*** Opening of Data for review ***

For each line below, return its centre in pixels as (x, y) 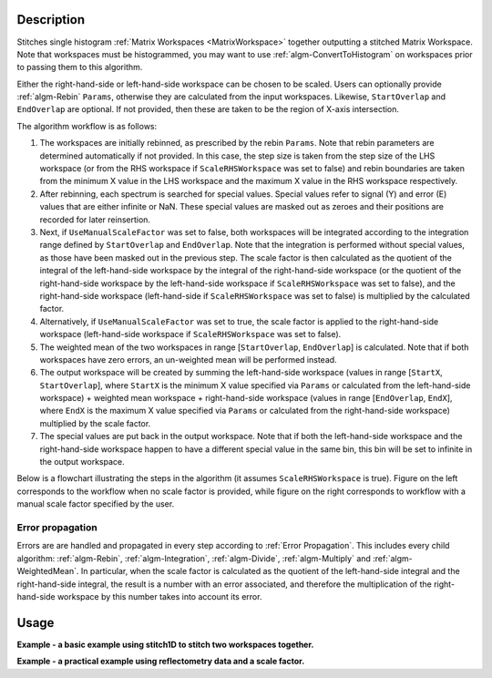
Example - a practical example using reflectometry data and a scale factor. (161, 662)
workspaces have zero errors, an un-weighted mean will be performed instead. (188, 359)
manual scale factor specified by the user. (96, 504)
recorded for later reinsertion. (95, 220)
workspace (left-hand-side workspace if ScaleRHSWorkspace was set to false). (190, 334)
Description (51, 20)
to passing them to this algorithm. (80, 67)
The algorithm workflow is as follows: (87, 126)
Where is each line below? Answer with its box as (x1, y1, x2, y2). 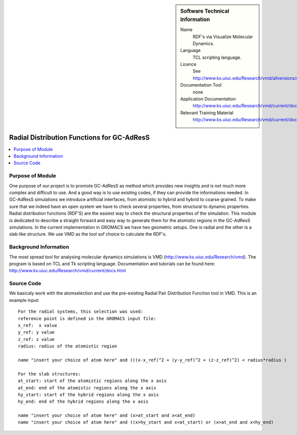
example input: (9, 297, 40, 303)
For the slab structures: (18, 371, 81, 377)
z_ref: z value (18, 337, 55, 342)
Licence (180, 61, 197, 67)
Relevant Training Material (180, 109, 234, 116)
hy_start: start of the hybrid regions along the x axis (18, 391, 159, 397)
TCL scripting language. (193, 54, 242, 60)
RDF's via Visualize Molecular (193, 34, 253, 40)
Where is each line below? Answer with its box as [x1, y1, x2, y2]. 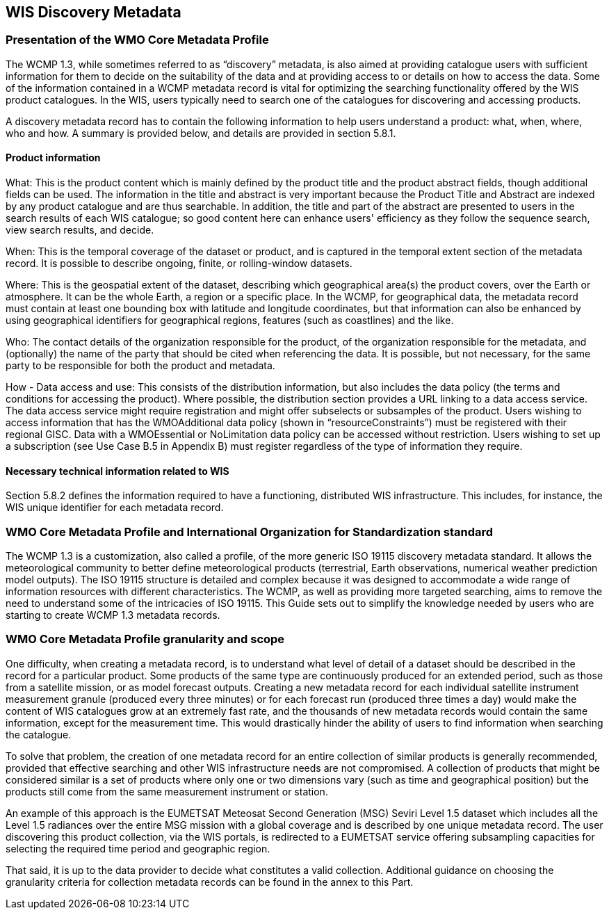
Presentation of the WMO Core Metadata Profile [6, 33, 269, 47]
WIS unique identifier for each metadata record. [6, 501, 224, 514]
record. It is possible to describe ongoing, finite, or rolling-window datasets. [6, 257, 352, 270]
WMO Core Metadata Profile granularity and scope [6, 632, 285, 647]
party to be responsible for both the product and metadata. [6, 359, 275, 372]
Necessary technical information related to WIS [6, 464, 229, 477]
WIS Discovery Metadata [6, 3, 181, 21]
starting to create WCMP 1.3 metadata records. [6, 608, 220, 621]
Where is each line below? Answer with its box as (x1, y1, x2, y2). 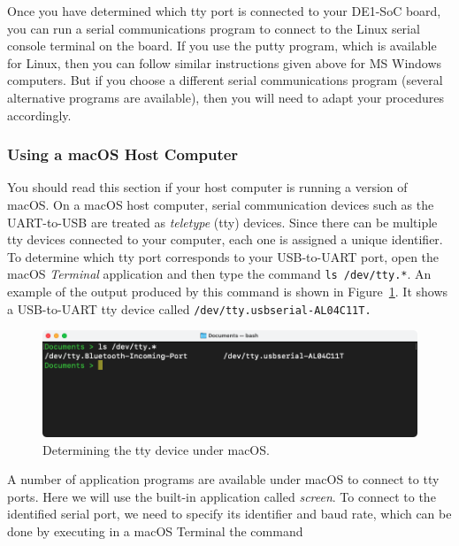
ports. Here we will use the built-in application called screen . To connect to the (7, 487, 436, 505)
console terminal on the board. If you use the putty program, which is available (7, 36, 437, 55)
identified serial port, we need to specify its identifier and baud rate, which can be (7, 504, 452, 523)
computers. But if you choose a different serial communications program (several (7, 71, 443, 89)
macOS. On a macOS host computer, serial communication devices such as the (7, 195, 434, 213)
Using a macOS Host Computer (7, 143, 239, 165)
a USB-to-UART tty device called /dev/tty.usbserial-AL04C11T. (7, 299, 371, 318)
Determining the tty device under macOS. (42, 440, 270, 458)
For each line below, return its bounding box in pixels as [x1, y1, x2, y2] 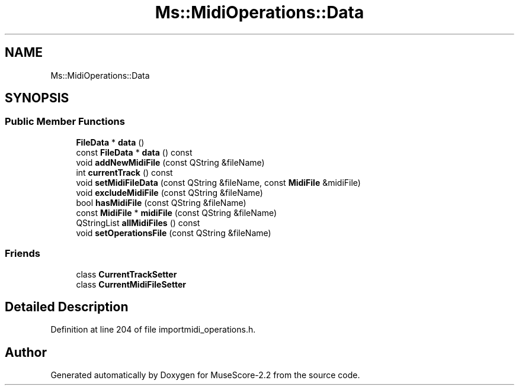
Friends [5, 247, 40, 260]
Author [5, 344, 47, 360]
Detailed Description [5, 299, 129, 314]
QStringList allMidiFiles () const [76, 217, 200, 228]
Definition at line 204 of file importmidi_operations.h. [50, 324, 256, 335]
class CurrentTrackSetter [76, 269, 177, 279]
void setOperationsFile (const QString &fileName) [76, 227, 271, 238]
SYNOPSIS [5, 91, 69, 106]
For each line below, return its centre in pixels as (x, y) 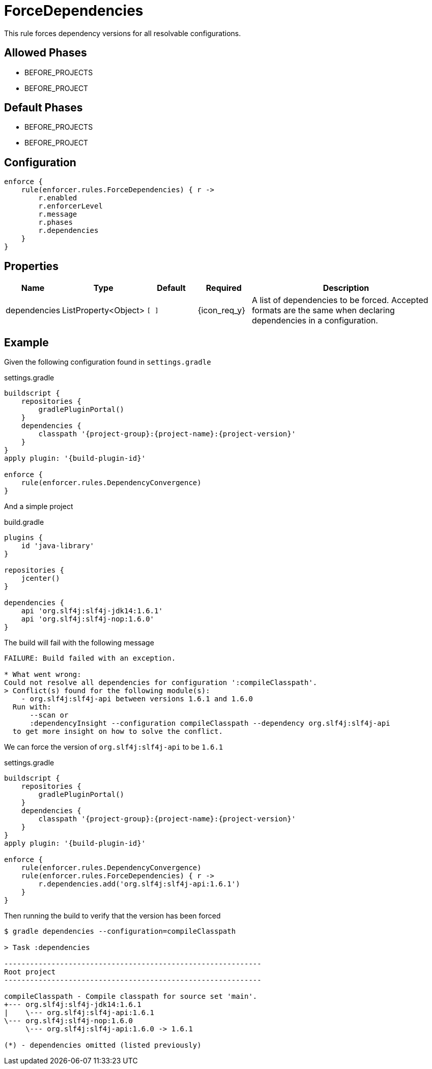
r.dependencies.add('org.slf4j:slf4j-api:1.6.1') (139, 884)
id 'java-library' (58, 545)
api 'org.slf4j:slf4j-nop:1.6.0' (88, 619)
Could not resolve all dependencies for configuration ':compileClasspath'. (161, 682)
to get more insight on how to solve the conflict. (118, 731)
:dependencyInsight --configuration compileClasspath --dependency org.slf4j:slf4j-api (210, 723)
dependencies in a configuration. (315, 321)
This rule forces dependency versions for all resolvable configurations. (123, 33)
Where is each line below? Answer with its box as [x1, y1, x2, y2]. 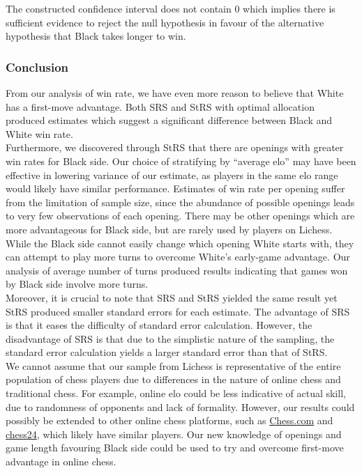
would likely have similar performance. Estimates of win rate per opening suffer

*** Close of Data for review ***

_Task_
Give the entries above again word for word, without any pictures.

_Solution to this problem_
For each line below, return its centre in pixels as (x, y) 
Example - a practical example using reflectometry data and a scale factor. (161, 662)
workspaces have zero errors, an un-weighted mean will be performed instead. (188, 359)
manual scale factor specified by the user. (96, 504)
recorded for later reinsertion. (95, 220)
workspace (left-hand-side workspace if ScaleRHSWorkspace was set to false). (190, 334)
Description (51, 20)
to passing them to this algorithm. (80, 67)
The algorithm workflow is as follows: (87, 126)
Where is each line below? Answer with its box as (x1, y1, x2, y2). 
example input: (9, 297, 40, 303)
For the slab structures: (18, 371, 81, 377)
z_ref: z value (18, 337, 55, 342)
Licence (180, 61, 197, 67)
Relevant Training Material (180, 109, 234, 116)
hy_start: start of the hybrid regions along the x axis (18, 391, 159, 397)
TCL scripting language. (193, 54, 242, 60)
RDF's via Visualize Molecular (193, 34, 253, 40)
Where is each line below? Answer with its box as [x1, y1, x2, y2]. 
Presentation of the WMO Core Metadata Profile [6, 33, 269, 47]
WIS unique identifier for each metadata record. [6, 501, 224, 514]
record. It is possible to describe ongoing, finite, or rolling-window datasets. [6, 257, 352, 270]
WMO Core Metadata Profile granularity and scope [6, 632, 285, 647]
party to be responsible for both the product and metadata. [6, 359, 275, 372]
Necessary technical information related to WIS [6, 464, 229, 477]
WIS Discovery Metadata [6, 3, 181, 21]
starting to create WCMP 1.3 metadata records. [6, 608, 220, 621]
Where is each line below? Answer with its box as (x1, y1, x2, y2). 
ports. Here we will use the built-in application called screen . To connect to the (7, 487, 436, 505)
console terminal on the board. If you use the putty program, which is available (7, 36, 437, 55)
identified serial port, we need to specify its identifier and baud rate, which can be (7, 504, 452, 523)
computers. But if you choose a different serial communications program (several (7, 71, 443, 89)
macOS. On a macOS host computer, serial communication devices such as the (7, 195, 434, 213)
Using a macOS Host Computer (7, 143, 239, 165)
a USB-to-UART tty device called /dev/tty.usbserial-AL04C11T. (7, 299, 371, 318)
Determining the tty device under macOS. (42, 440, 270, 458)
For each line below, return its bounding box in pixels as [x1, y1, x2, y2] 
Friends [5, 247, 40, 260]
Author [5, 344, 47, 360]
Detailed Description [5, 299, 129, 314]
QStringList allMidiFiles () const [76, 217, 200, 228]
Definition at line 204 of file importmidi_operations.h. [50, 324, 256, 335]
class CurrentTrackSetter [76, 269, 177, 279]
void setOperationsFile (const QString &fileName) [76, 227, 271, 238]
SYNOPSIS [5, 91, 69, 106]
For each line below, return its centre in pixels as (x, y) 
r.dependencies.add('org.slf4j:slf4j-api:1.6.1') (139, 884)
id 'java-library' (58, 545)
api 'org.slf4j:slf4j-nop:1.6.0' (88, 619)
Could not resolve all dependencies for configuration ':compileClasspath'. (161, 682)
to get more insight on how to solve the conflict. (118, 731)
:dependencyInsight --configuration compileClasspath --dependency org.slf4j:slf4j-api (210, 723)
dependencies in a configuration. (315, 321)
This rule forces dependency versions for all resolvable configurations. (123, 33)
Where is each line below? Answer with its box as [x1, y1, x2, y2]. 
would likely have similar performance. Estimates of win rate per opening suffer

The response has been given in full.